* EXCERPTED DATA
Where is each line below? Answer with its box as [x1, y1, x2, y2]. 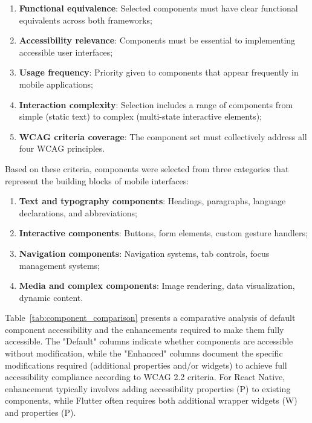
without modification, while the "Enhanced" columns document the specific [5, 347, 283, 360]
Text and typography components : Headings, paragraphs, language [19, 195, 286, 207]
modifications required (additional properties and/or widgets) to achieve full [5, 358, 287, 371]
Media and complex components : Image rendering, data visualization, [19, 279, 295, 292]
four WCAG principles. [19, 142, 105, 155]
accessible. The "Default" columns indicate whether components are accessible [5, 335, 293, 347]
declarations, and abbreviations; [19, 206, 137, 219]
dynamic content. [19, 291, 83, 303]
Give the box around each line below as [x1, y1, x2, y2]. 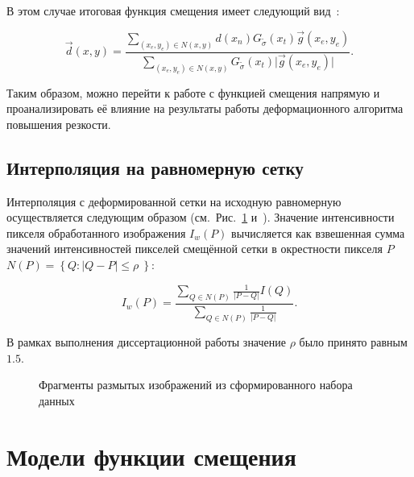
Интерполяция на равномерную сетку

* AIM OF THE TASK
Write down every line of the data above that includes the string "columns".

* OUTPUT OF THE TASK
without modification, while the "Enhanced" columns document the specific [5, 347, 283, 360]
accessible. The "Default" columns indicate whether components are accessible [5, 335, 293, 347]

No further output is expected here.